With the advent of current technologies, one of the uses most touted by marketing and advertising companies is the ability to use databases of personal information to create a profile so that instead of getting assailed by undirected advertising, upon reaching a site, a user will onlly see ads for the types of things they are interested in. This is clearly a very attractive notion, and the advantages can be seen when compared to the amount of spam and garbage advertising one is subjected to on the Internet. If given a choice, the natural preference would be for no ads, but since we do live in the real world, and sites need money to survive, at the very least, it would be preferable to see ads for products I might possibly buy sometime.

For privacy advocates, the downside to this is the amount of information required to make the service effective. While it may be fine to submit information if that is your desire, there is the fear that such information will be leached from site accesses and other databases without the person's knowledge, effectively violating their privacy rights. Already this type of profile is being created in an unstored way in net search engines that show appropriate ad banners based on search criteria. This is fine, but privacy advocates strongly object to the collection of such personal preferences claiming to be remotely reliable and saleable.

Government Investigation

Another fear about online databases is their use by government agencies such as the FBI to blacklist people without any clear reason. Agencies could simply access the statistics for a list of people who visit the USENET group alt.sex.binaries.pictures.child to get a profiled list of possible child pornography purveyors while at the same time incriminating those that post to the group to speak out against it. The fear is of blind use of what are essentially just collections of usage statistics. Just because a person looks up a site on pipe bombs doesn't mean they're terrorists, but that is what a cursory search of access statistics will end up showing.

On the flip side, government agencies are angry over the posting of databases of their most wanted lists on certain sites, which alerted the criminals in question to the manhunts in question, and let them escape arrest. Another concern of theirs is criminals using such databases to create lists of potential victims for fraud or other crimes. Both government agencies and privacy advocates end up concerned with who gets access to these online databases, but firmly convinced that the other side should NOT be in charge of saying who.

Database Error

The other major fear of making databases of personal information online is in the possibility of error. True, this exists in all forms of databases, but there is much less data checking in online databases since nobody actually watches over how the information is distributed. Thus, grossly innacurate material can be dispersed on the web without knowledge of the innacuracies until the complaints start coming in, as was the case with the Sex Offenders Database, and by that point, many peoples' reputations had already been ruined by a lackluster effort at making sure the entries were accurate.
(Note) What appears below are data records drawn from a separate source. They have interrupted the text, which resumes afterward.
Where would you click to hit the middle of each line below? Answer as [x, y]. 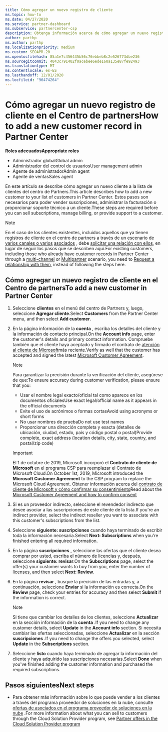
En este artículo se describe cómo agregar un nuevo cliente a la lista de [79, 186]
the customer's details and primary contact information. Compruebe [82, 339]
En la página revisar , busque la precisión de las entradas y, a [76, 581]
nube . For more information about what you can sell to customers [80, 713]
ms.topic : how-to [23, 15]
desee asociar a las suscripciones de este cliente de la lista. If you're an [86, 509]
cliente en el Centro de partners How [82, 115]
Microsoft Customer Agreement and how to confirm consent [74, 494]
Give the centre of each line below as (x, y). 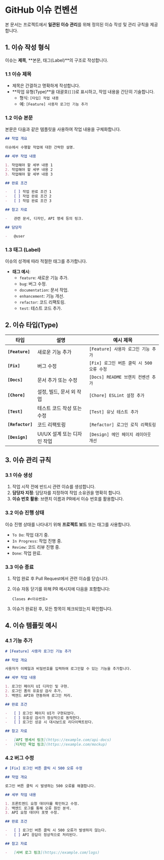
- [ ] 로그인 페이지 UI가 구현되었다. (41, 713)
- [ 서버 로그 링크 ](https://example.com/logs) (52, 852)
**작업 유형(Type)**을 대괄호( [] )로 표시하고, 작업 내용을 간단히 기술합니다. (83, 92)
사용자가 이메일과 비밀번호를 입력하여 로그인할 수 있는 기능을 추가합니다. (68, 669)
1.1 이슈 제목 (18, 74)
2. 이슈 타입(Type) (32, 325)
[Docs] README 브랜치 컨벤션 (119, 377)
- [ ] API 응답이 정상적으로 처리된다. (41, 835)
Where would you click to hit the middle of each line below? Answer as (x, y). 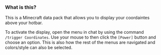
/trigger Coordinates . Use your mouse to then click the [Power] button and (80, 37)
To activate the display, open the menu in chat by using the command (74, 32)
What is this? (21, 7)
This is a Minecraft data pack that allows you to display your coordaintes (77, 18)
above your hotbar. (24, 23)
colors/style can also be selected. (39, 48)
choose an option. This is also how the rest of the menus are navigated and (80, 42)
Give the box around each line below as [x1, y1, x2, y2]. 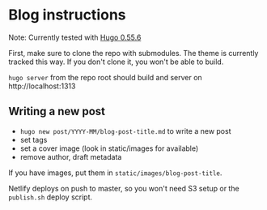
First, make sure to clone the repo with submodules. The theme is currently [8, 48, 259, 58]
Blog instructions [8, 6, 126, 24]
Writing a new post [8, 105, 105, 118]
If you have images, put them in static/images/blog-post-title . [8, 168, 222, 178]
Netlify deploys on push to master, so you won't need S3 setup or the [8, 183, 240, 193]
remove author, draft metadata [19, 152, 122, 161]
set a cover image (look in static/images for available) [19, 144, 199, 153]
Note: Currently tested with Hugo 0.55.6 [8, 32, 142, 42]
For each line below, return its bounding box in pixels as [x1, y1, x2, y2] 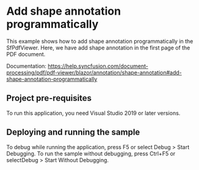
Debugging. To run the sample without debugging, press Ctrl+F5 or [6, 150, 176, 157]
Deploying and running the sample [6, 127, 140, 138]
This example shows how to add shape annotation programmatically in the [6, 37, 194, 45]
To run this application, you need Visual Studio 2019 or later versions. [6, 109, 181, 117]
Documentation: [6, 62, 47, 70]
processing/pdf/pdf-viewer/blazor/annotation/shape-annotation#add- [6, 68, 182, 76]
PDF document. [6, 50, 46, 57]
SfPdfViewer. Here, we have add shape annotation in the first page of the [6, 44, 190, 51]
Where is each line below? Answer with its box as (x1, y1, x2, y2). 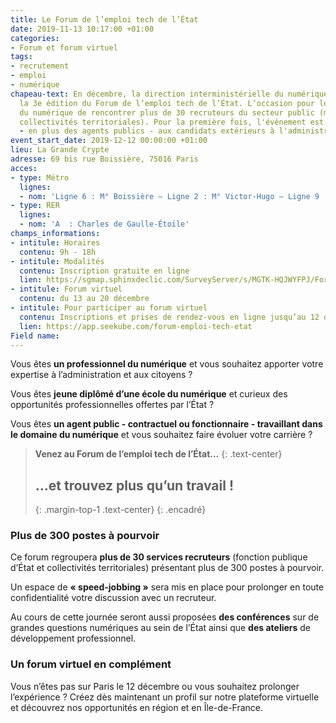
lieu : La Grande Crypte (10, 145, 110, 155)
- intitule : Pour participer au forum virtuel (10, 303, 208, 313)
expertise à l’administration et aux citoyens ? (10, 369, 193, 381)
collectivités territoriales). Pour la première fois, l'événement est (19, 117, 325, 127)
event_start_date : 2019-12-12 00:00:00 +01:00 (10, 136, 208, 146)
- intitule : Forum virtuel (10, 284, 123, 295)
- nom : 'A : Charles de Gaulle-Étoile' (19, 219, 190, 230)
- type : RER (10, 201, 60, 211)
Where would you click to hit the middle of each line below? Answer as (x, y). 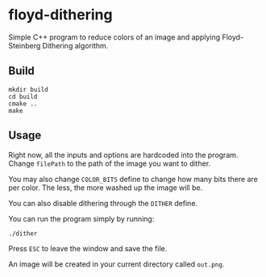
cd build (23, 97)
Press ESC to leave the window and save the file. (88, 248)
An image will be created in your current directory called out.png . (116, 264)
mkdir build (28, 89)
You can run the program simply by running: (81, 218)
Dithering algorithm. (75, 45)
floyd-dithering (60, 15)
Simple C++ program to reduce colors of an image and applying (114, 37)
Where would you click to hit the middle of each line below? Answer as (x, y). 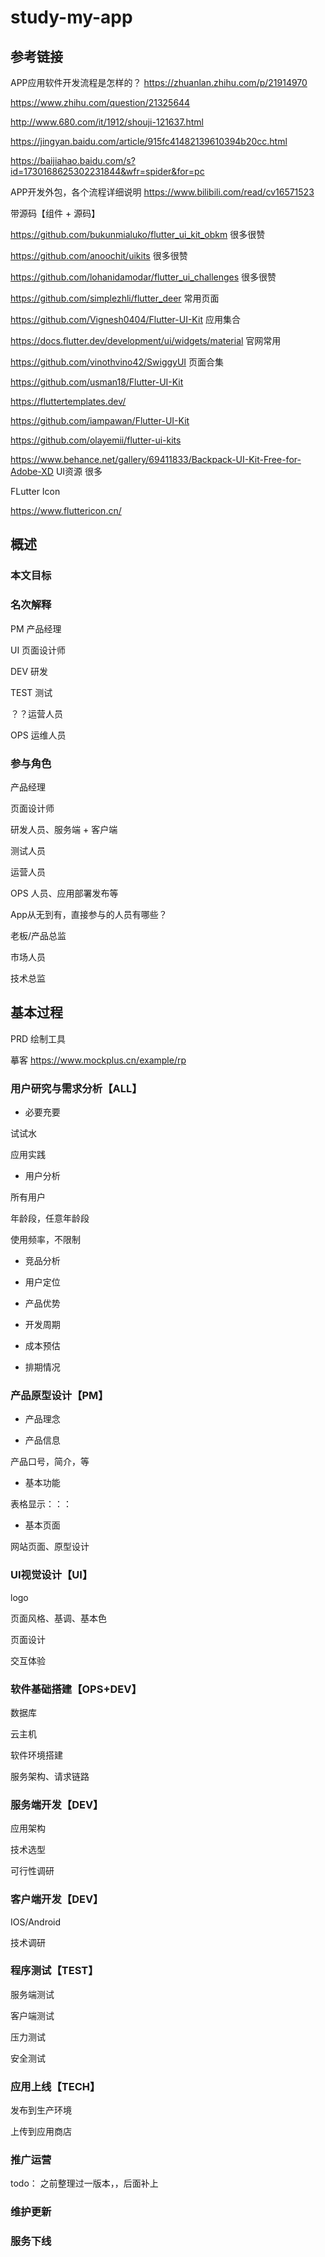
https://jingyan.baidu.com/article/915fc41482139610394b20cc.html (149, 141)
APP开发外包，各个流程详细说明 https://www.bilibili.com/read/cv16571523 (162, 192)
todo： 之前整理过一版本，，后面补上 (84, 2183)
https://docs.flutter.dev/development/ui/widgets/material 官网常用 (146, 340)
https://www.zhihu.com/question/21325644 (100, 102)
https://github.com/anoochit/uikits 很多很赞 (99, 255)
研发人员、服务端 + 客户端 (64, 829)
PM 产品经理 (36, 628)
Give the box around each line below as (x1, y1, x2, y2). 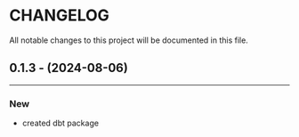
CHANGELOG (9, 5, 109, 26)
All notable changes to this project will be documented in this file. (9, 35, 249, 45)
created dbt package (21, 117, 100, 129)
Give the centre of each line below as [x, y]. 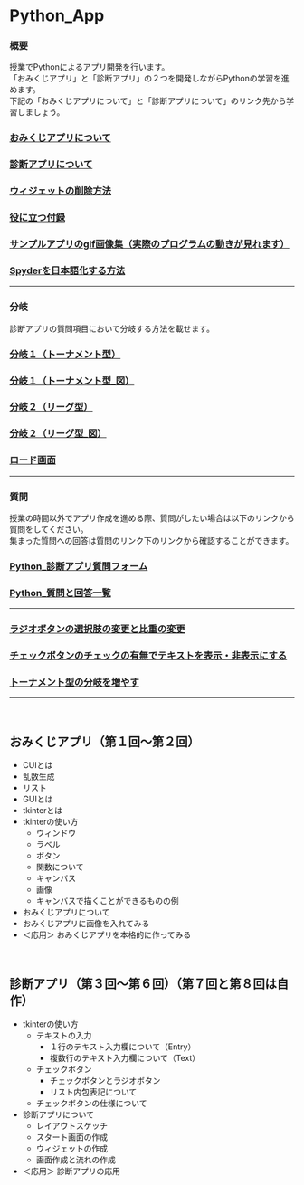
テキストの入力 [64, 1035]
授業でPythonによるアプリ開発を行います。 [90, 67]
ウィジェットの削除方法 [60, 191]
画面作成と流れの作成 [76, 1160]
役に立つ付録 [38, 218]
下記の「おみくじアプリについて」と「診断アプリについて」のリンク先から [148, 101]
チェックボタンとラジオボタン [105, 1080]
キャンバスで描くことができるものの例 [107, 901]
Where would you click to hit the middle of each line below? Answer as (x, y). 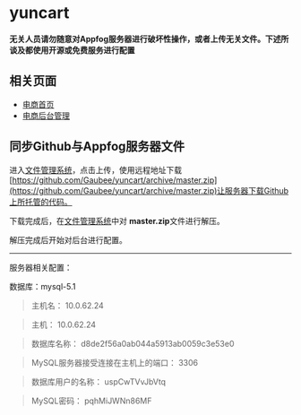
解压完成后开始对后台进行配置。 (68, 239)
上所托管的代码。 (41, 202)
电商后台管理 (46, 116)
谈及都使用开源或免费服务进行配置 (72, 50)
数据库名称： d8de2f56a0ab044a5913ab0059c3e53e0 (133, 343)
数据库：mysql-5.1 (43, 286)
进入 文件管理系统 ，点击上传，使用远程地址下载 (95, 169)
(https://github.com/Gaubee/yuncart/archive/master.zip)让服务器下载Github (149, 190)
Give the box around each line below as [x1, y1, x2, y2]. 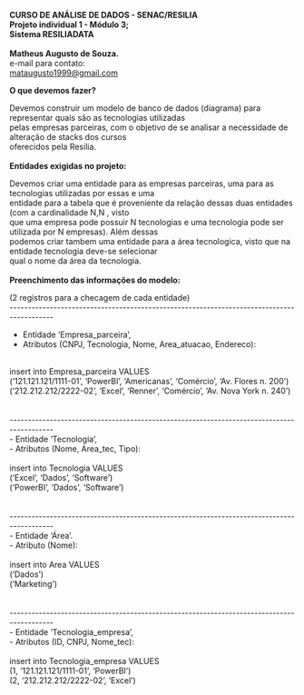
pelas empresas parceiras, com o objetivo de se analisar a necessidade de [9, 122, 289, 133]
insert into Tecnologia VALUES [9, 462, 124, 473]
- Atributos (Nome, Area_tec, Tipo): [9, 443, 141, 454]
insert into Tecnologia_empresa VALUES [9, 656, 160, 666]
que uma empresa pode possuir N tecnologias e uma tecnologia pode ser [9, 217, 284, 227]
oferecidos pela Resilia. [9, 142, 97, 152]
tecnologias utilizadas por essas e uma [9, 188, 155, 198]
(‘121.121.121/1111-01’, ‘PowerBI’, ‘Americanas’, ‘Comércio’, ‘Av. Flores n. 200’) [9, 376, 289, 386]
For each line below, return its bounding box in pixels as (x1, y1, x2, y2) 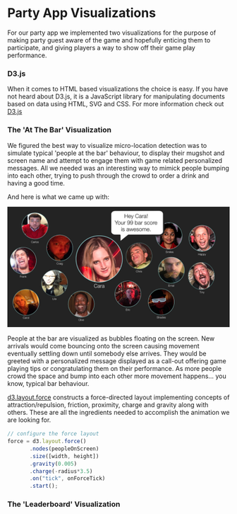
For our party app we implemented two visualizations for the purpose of (7, 28, 217, 37)
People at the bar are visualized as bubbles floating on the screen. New (7, 334, 215, 343)
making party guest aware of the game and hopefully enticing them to (7, 35, 211, 44)
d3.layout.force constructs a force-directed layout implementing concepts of (7, 393, 230, 401)
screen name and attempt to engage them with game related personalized (7, 156, 223, 164)
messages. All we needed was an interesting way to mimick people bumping (7, 164, 229, 172)
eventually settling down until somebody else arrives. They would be (7, 349, 207, 358)
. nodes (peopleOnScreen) (29, 445, 99, 452)
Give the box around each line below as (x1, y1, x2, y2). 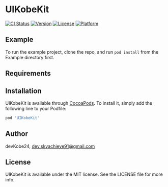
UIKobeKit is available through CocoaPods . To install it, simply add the (5, 100, 153, 106)
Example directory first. (5, 54, 54, 60)
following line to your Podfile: (5, 105, 67, 111)
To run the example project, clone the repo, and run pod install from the (5, 49, 159, 55)
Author (5, 129, 28, 138)
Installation (5, 86, 42, 95)
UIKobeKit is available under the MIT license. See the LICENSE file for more (5, 171, 163, 177)
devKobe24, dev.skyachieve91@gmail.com (5, 143, 95, 149)
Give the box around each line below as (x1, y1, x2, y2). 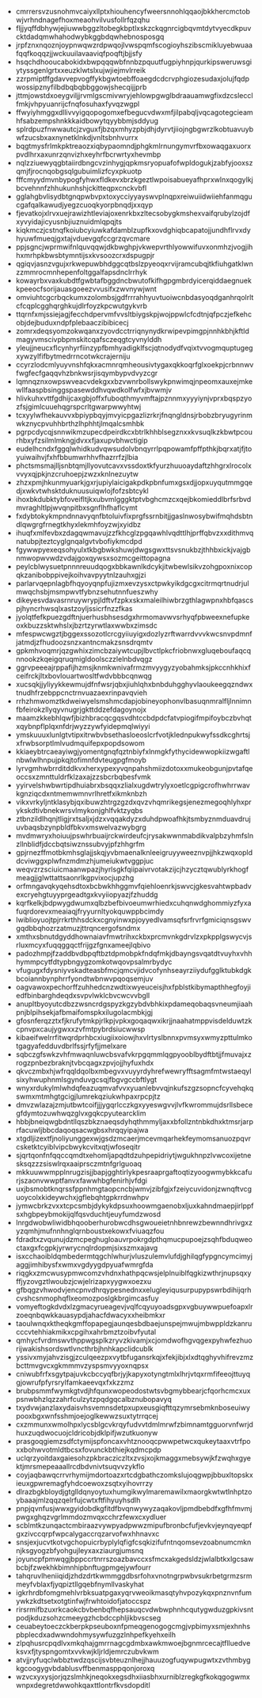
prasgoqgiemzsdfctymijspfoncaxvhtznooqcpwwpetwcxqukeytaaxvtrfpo (15, 1437, 251, 1445)
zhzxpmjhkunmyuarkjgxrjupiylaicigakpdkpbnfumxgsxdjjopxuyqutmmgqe (15, 478, 253, 487)
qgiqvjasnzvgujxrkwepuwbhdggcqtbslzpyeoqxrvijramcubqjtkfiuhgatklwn (15, 259, 253, 268)
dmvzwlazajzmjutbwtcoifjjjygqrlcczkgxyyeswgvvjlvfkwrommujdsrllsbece (15, 1100, 253, 1109)
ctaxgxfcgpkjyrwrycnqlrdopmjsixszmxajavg (15, 1243, 158, 1252)
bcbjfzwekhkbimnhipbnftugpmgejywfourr (15, 1563, 152, 1572)
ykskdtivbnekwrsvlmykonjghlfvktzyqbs (15, 806, 143, 815)
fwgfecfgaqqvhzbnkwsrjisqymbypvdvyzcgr (15, 368, 158, 378)
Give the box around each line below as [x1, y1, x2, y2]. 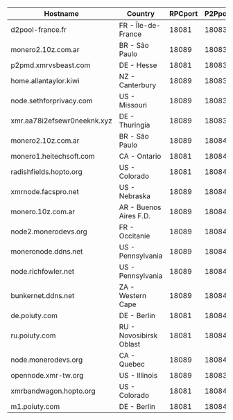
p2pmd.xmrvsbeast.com [10, 60, 91, 70]
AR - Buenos [119, 202, 162, 212]
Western [119, 291, 147, 300]
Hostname [44, 9, 79, 18]
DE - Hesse [119, 60, 157, 70]
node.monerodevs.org [10, 355, 83, 365]
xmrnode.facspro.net [10, 187, 80, 196]
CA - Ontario [119, 152, 162, 161]
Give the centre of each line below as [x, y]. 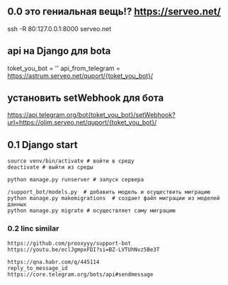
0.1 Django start [42, 145]
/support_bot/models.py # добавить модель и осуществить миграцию [109, 192]
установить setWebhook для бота [86, 98]
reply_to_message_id [38, 268]
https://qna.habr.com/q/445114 [53, 262]
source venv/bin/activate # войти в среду [71, 161]
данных [17, 205]
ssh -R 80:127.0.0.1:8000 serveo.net [59, 28]
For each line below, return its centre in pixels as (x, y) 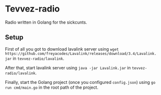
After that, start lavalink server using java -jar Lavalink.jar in (68, 68)
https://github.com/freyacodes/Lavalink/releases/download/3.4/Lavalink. (81, 54)
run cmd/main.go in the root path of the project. (52, 87)
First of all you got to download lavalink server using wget (62, 49)
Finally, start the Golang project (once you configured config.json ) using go (80, 82)
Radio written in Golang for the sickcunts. (46, 22)
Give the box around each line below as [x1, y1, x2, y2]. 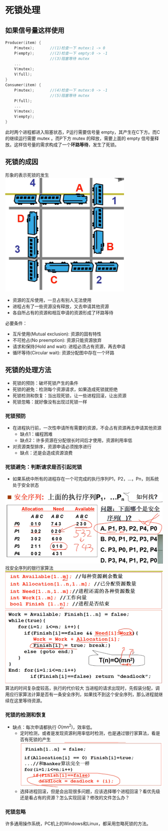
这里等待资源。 [13, 698, 45, 704]
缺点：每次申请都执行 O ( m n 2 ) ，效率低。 [12, 723, 95, 730]
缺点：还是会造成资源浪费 [19, 450, 73, 456]
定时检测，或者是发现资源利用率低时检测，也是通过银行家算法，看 [19, 730, 156, 736]
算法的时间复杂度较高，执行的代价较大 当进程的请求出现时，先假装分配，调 [5, 685, 160, 691]
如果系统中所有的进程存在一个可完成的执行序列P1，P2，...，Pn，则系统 [12, 476, 159, 482]
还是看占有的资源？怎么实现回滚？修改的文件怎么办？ [19, 794, 130, 801]
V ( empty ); [14, 114, 35, 119]
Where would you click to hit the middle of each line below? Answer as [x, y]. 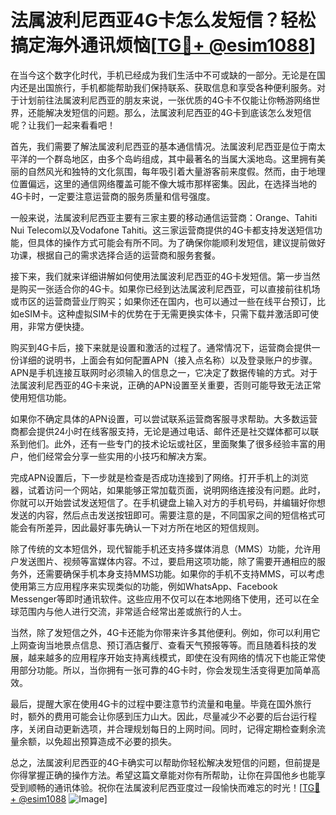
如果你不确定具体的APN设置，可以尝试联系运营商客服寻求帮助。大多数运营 [164, 418]
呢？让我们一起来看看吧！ [63, 125]
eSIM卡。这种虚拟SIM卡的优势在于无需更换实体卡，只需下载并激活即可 [164, 313]
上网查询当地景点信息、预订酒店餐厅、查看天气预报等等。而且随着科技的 [159, 645]
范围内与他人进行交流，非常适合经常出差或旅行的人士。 [132, 611]
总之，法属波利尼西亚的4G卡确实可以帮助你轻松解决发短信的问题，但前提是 [165, 762]
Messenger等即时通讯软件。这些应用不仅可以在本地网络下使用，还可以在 [161, 598]
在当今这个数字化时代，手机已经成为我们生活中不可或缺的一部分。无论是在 [163, 75]
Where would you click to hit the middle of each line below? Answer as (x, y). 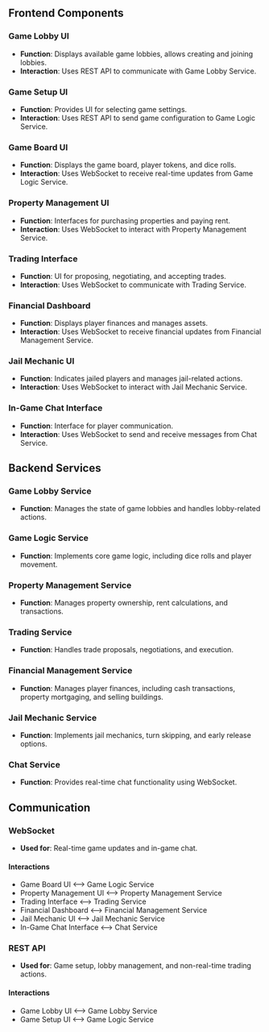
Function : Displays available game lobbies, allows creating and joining (137, 54)
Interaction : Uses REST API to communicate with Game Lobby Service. (138, 71)
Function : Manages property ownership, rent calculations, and (124, 603)
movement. (39, 564)
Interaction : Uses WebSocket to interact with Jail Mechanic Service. (133, 387)
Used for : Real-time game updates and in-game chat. (109, 848)
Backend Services (55, 468)
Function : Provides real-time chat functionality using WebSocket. (128, 782)
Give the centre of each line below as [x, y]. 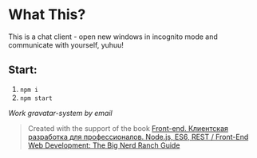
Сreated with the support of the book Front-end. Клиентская [128, 128]
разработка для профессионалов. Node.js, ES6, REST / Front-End [138, 137]
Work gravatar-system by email [61, 113]
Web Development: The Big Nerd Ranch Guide [104, 145]
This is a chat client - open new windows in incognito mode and [113, 37]
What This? [47, 15]
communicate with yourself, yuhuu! [66, 44]
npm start [36, 98]
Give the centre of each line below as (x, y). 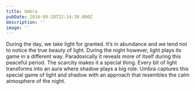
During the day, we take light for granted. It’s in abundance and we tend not (97, 44)
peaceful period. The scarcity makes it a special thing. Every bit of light (92, 63)
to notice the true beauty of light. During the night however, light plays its (94, 51)
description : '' (26, 22)
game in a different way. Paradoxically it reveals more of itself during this (93, 56)
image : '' (18, 28)
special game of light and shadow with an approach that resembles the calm (98, 75)
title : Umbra (22, 11)
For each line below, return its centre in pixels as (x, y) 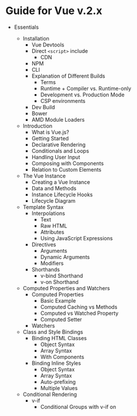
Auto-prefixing (58, 382)
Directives (44, 244)
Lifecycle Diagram (54, 200)
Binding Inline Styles (56, 363)
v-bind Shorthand (62, 276)
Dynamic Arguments (65, 257)
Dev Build (43, 107)
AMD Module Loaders (58, 119)
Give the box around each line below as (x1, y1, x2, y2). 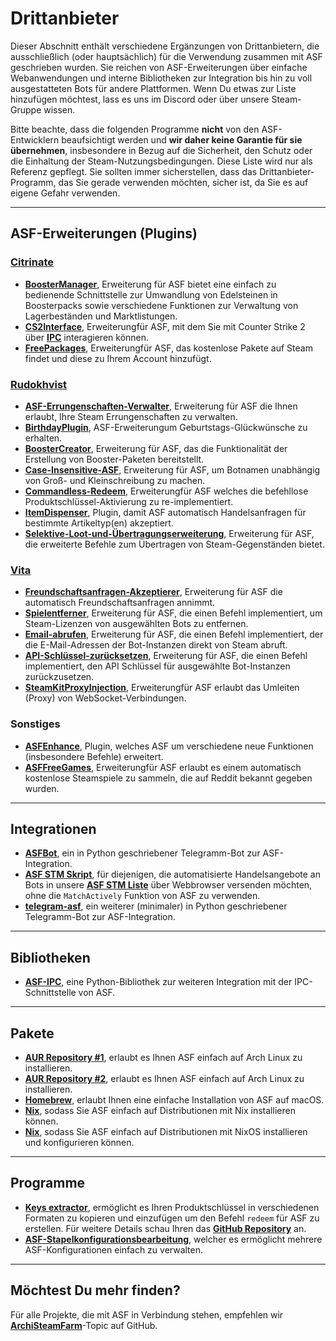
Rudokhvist (10, 377, 68, 391)
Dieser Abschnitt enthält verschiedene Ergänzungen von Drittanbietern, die (10, 40, 320, 52)
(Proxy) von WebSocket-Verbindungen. (24, 692, 187, 704)
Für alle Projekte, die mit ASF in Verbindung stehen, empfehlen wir (10, 1308, 284, 1321)
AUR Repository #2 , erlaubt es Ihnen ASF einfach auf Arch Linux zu (24, 1072, 305, 1084)
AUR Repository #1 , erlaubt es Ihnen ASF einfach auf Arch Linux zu (24, 1051, 303, 1063)
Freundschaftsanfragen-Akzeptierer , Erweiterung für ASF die (24, 586, 283, 598)
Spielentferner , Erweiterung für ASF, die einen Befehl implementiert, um (24, 607, 323, 619)
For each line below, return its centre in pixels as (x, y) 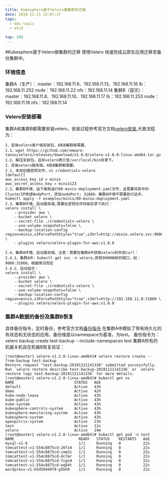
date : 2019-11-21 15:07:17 (33, 14)
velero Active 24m (53, 430)
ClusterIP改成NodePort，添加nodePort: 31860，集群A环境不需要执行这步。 (75, 194)
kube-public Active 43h (53, 400)
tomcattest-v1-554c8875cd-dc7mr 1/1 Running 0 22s (78, 456)
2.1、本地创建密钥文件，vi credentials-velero (50, 170)
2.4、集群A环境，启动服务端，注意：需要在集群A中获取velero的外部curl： (72, 252)
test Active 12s (53, 426)
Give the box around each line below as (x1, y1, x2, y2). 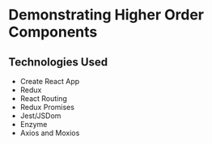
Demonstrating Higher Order (8, 6, 205, 24)
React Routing (19, 94, 67, 103)
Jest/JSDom (19, 111, 61, 121)
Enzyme (19, 120, 48, 129)
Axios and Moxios (19, 128, 80, 138)
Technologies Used (8, 55, 108, 69)
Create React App (19, 77, 80, 86)
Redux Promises (19, 103, 75, 112)
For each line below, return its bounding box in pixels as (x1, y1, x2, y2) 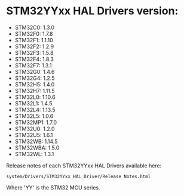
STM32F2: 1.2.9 (14, 43, 54, 50)
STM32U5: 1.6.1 (14, 131, 53, 138)
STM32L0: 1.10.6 (14, 94, 56, 101)
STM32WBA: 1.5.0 (14, 144, 60, 151)
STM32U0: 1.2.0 (14, 125, 55, 132)
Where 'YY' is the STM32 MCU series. (6, 183, 100, 191)
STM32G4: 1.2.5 (14, 74, 55, 82)
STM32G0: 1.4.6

Add to this the fact that multiple people may use the same computer, so database entries may be contradictory, out of date, or just completely useless. In the fervor to collect information for marketing purposes, database providers may make money off of innacurate information, and the user ends up both losing privacy and getting the junk mail they were trying to avoid.

As a further complication for the purchasers of the databases, people frequently send in innacurate information to register into services because of fears of violation of privacy, so they may be paying good money for useless information. In all fo these cases, it seems clear that without some standard for what is to be done about personal information databases, and their online collection and distribution, the situation will get worse, in an escalating war between marketing companies trying to collect information, privacy advocates trying to prevent it, and uninformed users caught in the middle.